Ex-Minister Goppel unter den Gästen

CSU: "Konservativer Aufbruch" tagt am Strauß-Grab

Rott am Inn - Sie nennen sich „Konservativer Aufbruch“: eine Gruppe von jüngeren CSU-Mitgliedern, die ihre Partei wieder „auf Kurs“ bringen wollen. Schon der Ort der ersten öffentlichen Versammlung ist so Manchem eine Provokation.

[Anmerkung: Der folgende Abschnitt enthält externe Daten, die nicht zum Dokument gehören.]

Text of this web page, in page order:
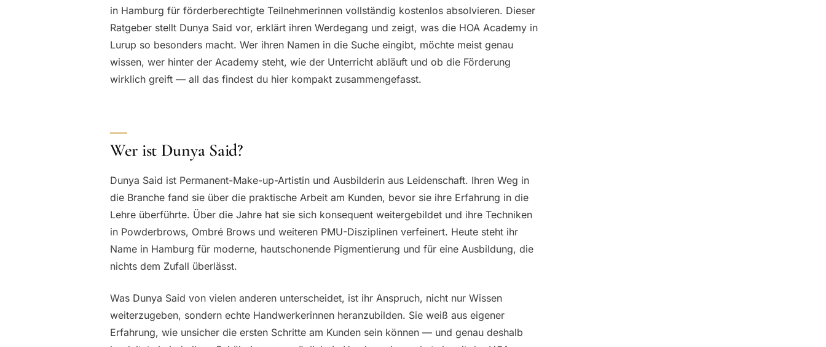
in Hamburg für förderberechtigte Teilnehmerinnen vollständig kostenlos absolvieren. Dieser
Ratgeber stellt Dunya Said vor, erklärt ihren Werdegang und zeigt, was die HOA Academy in
Lurup so besonders macht. Wer ihren Namen in die Suche eingibt, möchte meist genau
wissen, wer hinter der Academy steht, wie der Unterricht abläuft und ob die Förderung
wirklich greift — all das findest du hier kompakt zusammengefasst.
Wer ist Dunya Said?
Dunya Said ist Permanent-Make-up-Artistin und Ausbilderin aus Leidenschaft. Ihren Weg in
die Branche fand sie über die praktische Arbeit am Kunden, bevor sie ihre Erfahrung in die
Lehre überführte. Über die Jahre hat sie sich konsequent weitergebildet und ihre Techniken
in Powderbrows, Ombré Brows und weiteren PMU-Disziplinen verfeinert. Heute steht ihr
Name in Hamburg für moderne, hautschonende Pigmentierung und für eine Ausbildung, die
nichts dem Zufall überlässt.
Was Dunya Said von vielen anderen unterscheidet, ist ihr Anspruch, nicht nur Wissen
weiterzugeben, sondern echte Handwerkerinnen heranzubilden. Sie weiß aus eigener
Erfahrung, wie unsicher die ersten Schritte am Kunden sein können — und genau deshalb
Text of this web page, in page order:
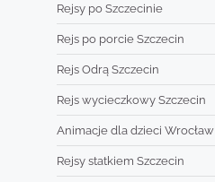
Rejsy po Szczecinie
Rejs po porcie Szczecin
Rejs Odrą Szczecin
Rejs wycieczkowy Szczecin
Animacje dla dzieci Wrocław
Rejsy statkiem Szczecin
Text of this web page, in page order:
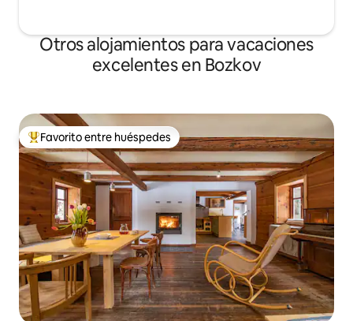
Otros alojamientos para vacaciones
excelentes en Bozkov
Favorito entre huéspedes preferido
Favorito entre huéspedes
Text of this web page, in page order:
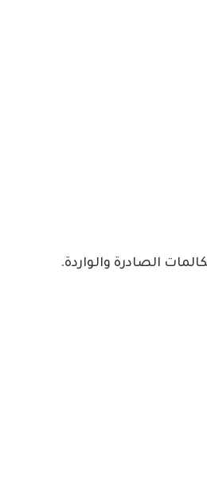
الصادرة والواردة.
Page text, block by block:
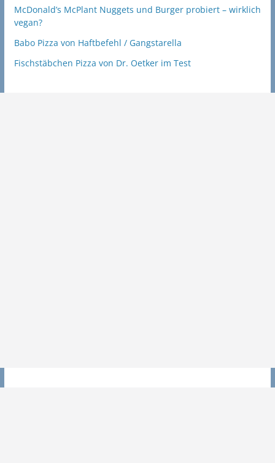
McDonald’s McPlant Nuggets und Burger probiert – wirklich
vegan?
Babo Pizza von Haftbefehl / Gangstarella
Fischstäbchen Pizza von Dr. Oetker im Test
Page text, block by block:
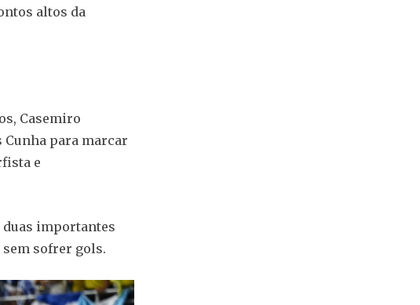
altos da
Casemiro
Cunha para marcar
e
duas importantes
sem sofrer gols.

Natürlich ist der Ort mit Bedacht gewählt. Und natürlich empfinden ihn manche in der CSU als Provokation. Quasi einen Steinwurf von der Gruft von CSU-Übervater Franz Josef Strauß entfernt hat sich am Montagabend eine Gruppe von Leuten getroffen, die sich „Konservativer Aufbruch“ nennt - erstmals zu einer öffentlichen Kundgebung, misstrauisch beäugt von Parteichef Horst Seehofer. In einem Nebenzimmer des Landgasthofs „Stechl“ in Rott am Inn sitzen sie nun. Etwa 30 Gäste sind gekommen. „Ziemlich geschmacklos“, wetterte Strauß-Tochter Monika Hohlmeier schon vorab im „Münchner Merkur“ über die Wahl des Veranstaltungsorts.

„Echte CSU-Politik statt Anpassung an den rot-grünen Zeitgeist“: Das ist der Kern der Forderungen des „Konservativen Aufbruchs“, der sich schon im Juni gegründet hatte. Und darüber wollen sie an diesem Abend öffentlich diskutieren. Auch mit ihrem Gast: Ex-Wissenschaftsminister Thomas Goppel. Der hatte sich, so erzählt er, am Morgen vom CSU-Vorstand noch Kritik wegen seiner Rede in Rott anhören müssen. Seehofer selbst trug ihm auf, anschließend Bericht zu erstatten.

Kaum einer im Saal nennt Seehofer an diesem Abend beim Namen. Und doch machen viele den Parteichef verantwortlich für Entwicklungen und Kursänderungen, die sie an der CSU beklagen: „Wir haben das Gefühl, dass die Verlässlichkeit der CSU in den letzten Jahren leider etwas verloren gegangen ist“, sagt einer der Sprecher der Initiative, Lars Bergen. Ein CSU-Mann aus Chieming schimpft: „Die Parteiführung hat ein Rückgrat wie eine Gummischnur.“

Sie wollen die CSU wieder 'auf Kurs' bringen

Die Gründer des „Konservativen Aufbruchs“, allesamt jüngere und bislang unbekannte Leute, wollen die CSU wieder auf den richtigen Kurs bringen. Beziehungsweise auf den Kurs, den sie für den richtigen halten. Man wolle den Konservativen eine Stimme geben, sagt Bergen. Sein Kollege David Bendels betont, wobei er das Wort „unsere“ deutlich betont: „Wir müssen aufpassen, dass unsere CSU diesem linken und linkslastigen Abwärtstrend der CDU nicht folgt. Sonst ist unsere CSU, an der uns viel hängt, in der Gefahr, nicht mehr Volkspartei sein zu können.“ Das wolle man verhindern. Einen ausführlichen Termin bei CSU-Generalsekretär Andreas Scheuer hatten die Sprecher schon.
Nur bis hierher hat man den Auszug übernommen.